Executive Summary
The data processing pipeline can be instructed to convert incoming content to HTML.
Table of Contents
Architecture
Data Processing
The content-conversion
step is used to convert incoming content to HTML. For supported document formats incoming documents are split into individual pages, each represented as a separate HTML document.
The converted content is used to set the body
attribute.
By default the processing step is enabled.
Supported Content MIME Types
The following content MIME types are supported for conversion.

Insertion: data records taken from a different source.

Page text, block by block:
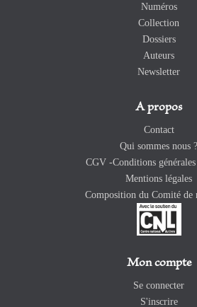
Numéros
Collection
Dossiers
Auteurs
Newsletter
A propos
Contact
Qui sommes nous ?
CGV -Conditions
Mentions légales
Composition du Comité de
Mon compte
Se connecter
S'inscrire
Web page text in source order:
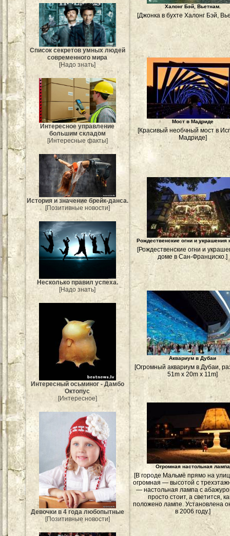
Список секретов умных людей
современного мира
[Надо знать]
Интересное управление
большим складом
[Интересные факты]
История и значение брейк-данса.
[Позитивные новости]
Несколько правил успеха.
[Надо знать]
Интересный осьминог - Дамбо
Октопус
[Интересное]
Девочки в 4 года любопытные
[Позитивные новости]
Халонг Бэй, Вьетнам.
[Джонка в бухте Халонг Бэй,
Мост в Мадриде
[Красивый необчный мост в
Мадриде]
Рождественские огни и украшения
[Рождественские огни и
доме в Сан-Франциско.]
Аквариум в Дубаи
[Огромный аквариум в Дубаи,
51m x 20m x 11m]
Огромная настольная лампа
[В городе Мальмё прямо на
огромная — высотой с
— настольная лампа с
просто стоит, а светится,
положено лампе. Установлена
в 2006 году.]
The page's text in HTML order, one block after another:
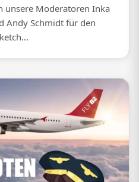
unsere Moderatoren Inka
Andy Schmidt für den

File Extension | Mime Type | Pages Support | Display Support |
---|---|---|---|
.pdf | application/pdf | Yes | Full |
.doc | application/msword | No | HTML only |
.docx | application/vnd.openxmlformats-officedocument.wordprocessingml.document | No | HTML only |
.xls | application/vnd.ms-excel | No | HTML only |
.xlsx | application/vnd.openxmlformats-officedocument.spreadsheetml.sheet | No | HTML only |
.ppt | application/vnd.ms-powerpoint | No | HTML only |
.pptx | application/vnd.openxmlformats-officedocument.presentationml.presentation | No | HTML only |
.rtf | text/rtf | No | HTML only |
.odt | application/vnd.oasis.opendocument.text | No | HTML only |
.ods | application/vnd.oasis.opendocument.spreadsheet | No | HTML only |
.odp | application/vnd.oasis.opendocument.presentation | No | HTML only |
.sxw | application/vnd.sun.xml.writer | No | HTML only |
Examples
Python SDK
The following examples reference the Python SDK.
Item Uploader
The following example details how to enable content conversion.
from squirro_client import ItemUploader # processing config to convert content processing_config = { 'content-conversion': { 'enabled': True, }, } uploader = ItemUploader(..., processing_config=config) text_body = """ Lorem ipsum dolor sit amet, consectetur adipiscing elit. Cras aliquet venenatis blandit. Phasellus dapibus mi eu metus maximus, nec malesuada urna congue. Vivamus in cursus risus. Sed neque ligula, lobortis in sollicitudin quis, efficitur eu metus. Pellentesque eu nunc sit amet turpis bibendum volutpat eu ac ante. Nam posuere eleifend rhoncus. Vivamus purus tellus, interdum ac semper euismod, scelerisque ut ipsum. Phasellus ut convallis nunc, quis finibus velit. Class aptent taciti sociosqu ad litora torquent per conubia nostra, per inceptos himenaeos. Maecenas euismod placerat diam, at pellentesque quam eleifend ac. Nunc quis est laoreet, hendrerit dui vel, ornare sem. Integer volutpat ullamcorper orci quis accumsan. Proin pellentesque vulputate pellentesque. Sed sapien ante, elementum sed lorem vel, bibendum tristique arcu. """ items = [ { 'body': html_body, 'title': 'Item 01', }, ] uploader.upload(items)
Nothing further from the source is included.